Development of a technique for the investigation of folding dynamics of single proteins for extended time periods

A technique was developed for the detection of fluorescence signals from free single molecules for extended time periods and was applied to the characterization of the unfolded states of iso-1-cytochrome c (cyt c). Protein molecules labeled with fluorescent dye were slowly injected into a capillary at concentrations that allow for the observation of one molecule at a time. A laser was introduced into the capillary coaxially, and the fluorescence was imaged as traces by using a lens with a large focal depth and wide field of view. Thus, the traces reflect the time-dependent changes in the fluorescence signals from single proteins. Cyt c was labeled with Alexa Fluor 532 at the C-terminal cysteine (cyt c-Alexa). in bulk experiments, cyt c-Alexa was shown to possess different fluorescence intensity for the native state, the unfolded state (U), and the intermediate state.

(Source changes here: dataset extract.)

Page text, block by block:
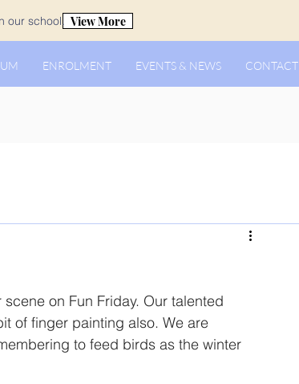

Single-molecule traces of cyt c-Alexa were recorded by using the device. Intensity histograms of the traces revealed two distributions with broad and narrow widths, which were interpreted to correspond to the U and intermediate state, respectively, observed in the bulk measurements. The broad width of the U suggested the existence of a relatively slow conformational dynamics, which might be consistent with the correlation time (approximate to 15 ms) estimated from the traces assignable to the U. The technique was expected to reveal dynamics of proteins along the folding processes without artifacts caused by immobilization.